_REQUIREMENT_
Report each line of the data that contains the string "cool".
Content starts
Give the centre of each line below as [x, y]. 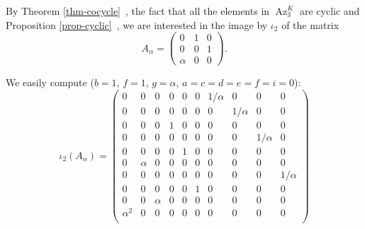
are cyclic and [330, 11]
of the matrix [310, 24]
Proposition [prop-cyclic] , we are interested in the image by [137, 24]
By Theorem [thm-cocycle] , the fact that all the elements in [138, 11]
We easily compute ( [50, 82]
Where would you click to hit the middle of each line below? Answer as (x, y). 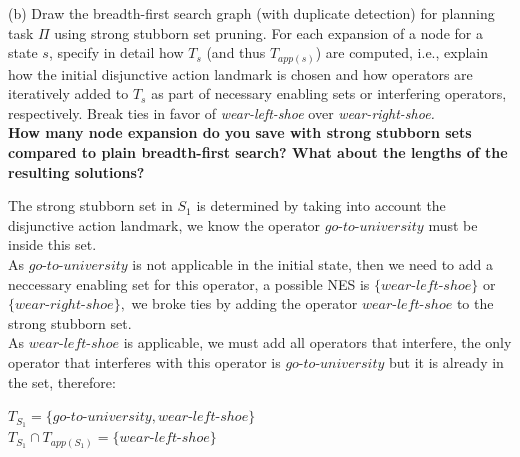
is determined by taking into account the (321, 205)
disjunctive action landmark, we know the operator (164, 224)
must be (453, 224)
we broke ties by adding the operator (244, 303)
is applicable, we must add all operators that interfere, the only (317, 342)
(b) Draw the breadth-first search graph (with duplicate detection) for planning (251, 13)
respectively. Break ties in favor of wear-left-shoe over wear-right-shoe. (221, 112)
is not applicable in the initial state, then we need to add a (312, 264)
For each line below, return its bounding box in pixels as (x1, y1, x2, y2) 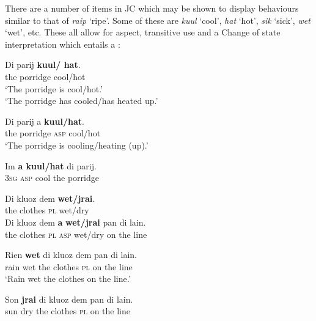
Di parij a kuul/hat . (5, 114, 84, 127)
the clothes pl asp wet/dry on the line (5, 227, 147, 240)
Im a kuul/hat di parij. (5, 159, 97, 172)
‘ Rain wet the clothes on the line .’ (5, 272, 131, 285)
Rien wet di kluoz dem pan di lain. (5, 248, 137, 261)
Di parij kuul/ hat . (5, 58, 81, 71)
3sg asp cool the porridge (5, 171, 99, 184)
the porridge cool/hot (5, 70, 86, 83)
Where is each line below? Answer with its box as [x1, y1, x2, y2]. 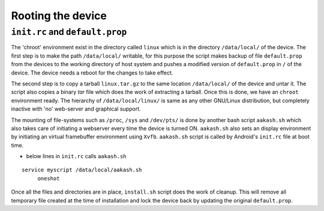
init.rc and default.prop [11, 26, 127, 37]
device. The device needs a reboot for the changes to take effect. [11, 69, 173, 76]
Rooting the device [11, 9, 107, 22]
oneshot [37, 175, 60, 182]
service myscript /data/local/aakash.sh [22, 167, 142, 174]
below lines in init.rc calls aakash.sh [26, 153, 127, 160]
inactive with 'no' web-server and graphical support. [11, 105, 141, 112]
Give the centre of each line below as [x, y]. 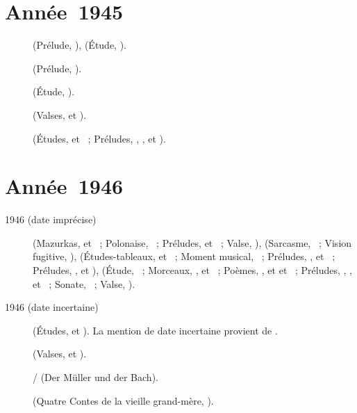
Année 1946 [64, 186]
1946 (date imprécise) [51, 219]
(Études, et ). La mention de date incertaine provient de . [155, 330]
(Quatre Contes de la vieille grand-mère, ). [123, 400]
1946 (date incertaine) [52, 307]
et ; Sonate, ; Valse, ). [84, 283]
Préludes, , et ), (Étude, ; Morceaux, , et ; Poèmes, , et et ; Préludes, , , [192, 270]
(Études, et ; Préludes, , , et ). [99, 138]
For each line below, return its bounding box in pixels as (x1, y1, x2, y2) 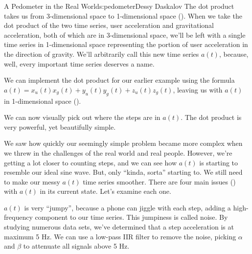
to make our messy (4, 176, 60, 186)
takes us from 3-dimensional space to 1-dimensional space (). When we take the (4, 10, 242, 21)
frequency (4, 212, 33, 222)
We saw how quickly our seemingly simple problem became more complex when (4, 138, 243, 148)
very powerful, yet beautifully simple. (4, 121, 116, 132)
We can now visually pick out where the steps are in (4, 112, 160, 122)
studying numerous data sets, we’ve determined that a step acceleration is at (4, 222, 234, 232)
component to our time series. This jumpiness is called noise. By (35, 212, 228, 222)
Content ends
_ANSWER AREA_
3sg asp cool the porridge (5, 171, 99, 184)
the porridge cool/hot (5, 70, 86, 83)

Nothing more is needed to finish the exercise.